RealtimeSTT
RealtimeSTT copied to clipboard
Why setting up the audio input stream for recording at the highest possible sample rate?
def get_highest_sample_rate(audio_interface, device_index):
"""Get the highest supported sample rate for the specified device."""
try:
device_info = audio_interface.get_device_info_by_index(device_index)
max_rate = int(device_info['defaultSampleRate'])
if 'supportedSampleRates' in device_info:
supported_rates = [int(rate) for rate in device_info['supportedSampleRates']]
if supported_rates:
max_rate = max(supported_rates)
return max_rate
except Exception as e:
logging.warning(f"Failed to get highest sample rate: {e}")
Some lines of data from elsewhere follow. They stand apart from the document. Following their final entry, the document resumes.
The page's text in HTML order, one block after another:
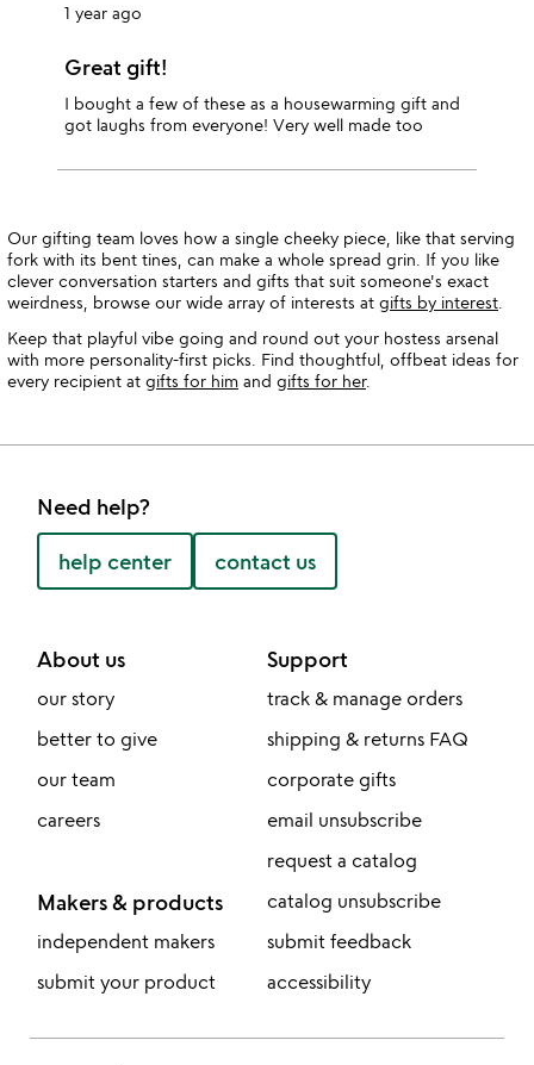
1 year ago
Great gift!
I bought a few of these as a housewarming gift and
got laughs from everyone! Very well made too
Our gifting team loves how a single cheeky piece, like that serving
fork with its bent tines, can make a whole spread grin. If you like
clever conversation starters and gifts that suit someone's exact
weirdness, browse our wide array of interests at gifts by interest
Keep that playful vibe going and round out your hostess arsenal
with more personality-first picks. Find thoughtful, offbeat ideas for
every recipient at gifts for him and gifts for her.
Need help?
help center contact us
About us
our story
better to give
our team
careers
Makers & products
independent makers
submit your product
Support
track & manage orders
shipping & returns FAQ
corporate gifts
email unsubscribe
request a catalog
catalog unsubscribe
submit feedback
accessibility

return 48000 # Fallback to a common high sample rate
def initialize_audio_stream(audio_interface, device_index, sample_rate, chunk_size):
"""Initialize the audio stream with error handling."""
try:
stream = audio_interface.open(
format=pyaudio.paInt16,
channels=1,
rate=sample_rate,
input=True,
frames_per_buffer=chunk_size,
input_device_index=device_index,
)
return stream
except Exception as e:
logging.error(f"Error initializing audio stream: {e}")
raise
def preprocess_audio(chunk, original_sample_rate, target_sample_rate):
"""Preprocess audio chunk similar to feed_audio method."""
if isinstance(chunk, np.ndarray):
# Handle stereo to mono conversion if necessary
if chunk.ndim == 2:
chunk = np.mean(chunk, axis=1)
# Resample to target_sample_rate if necessary
if original_sample_rate != target_sample_rate:
num_samples = int(len(chunk) * target_sample_rate / original_sample_rate)
chunk = signal.resample(chunk, num_samples)
# Ensure data type is int16
chunk = chunk.astype(np.int16)
else:
# If chunk is bytes, convert to numpy array
chunk = np.frombuffer(chunk, dtype=np.int16)
# Resample if necessary
if original_sample_rate != target_sample_rate:
num_samples = int(len(chunk) * target_sample_rate / original_sample_rate)
chunk = signal.resample(chunk, num_samples)
chunk = chunk.astype(np.int16)
return chunk.tobytes()
audio_interface = None
stream = None
device_sample_rate = None
chunk_size = 1024 # Increased chunk size for better performance
I'm curious about the need for the member functions of the added _audio_data_worker function. Why do we need as high a sample rate as possible?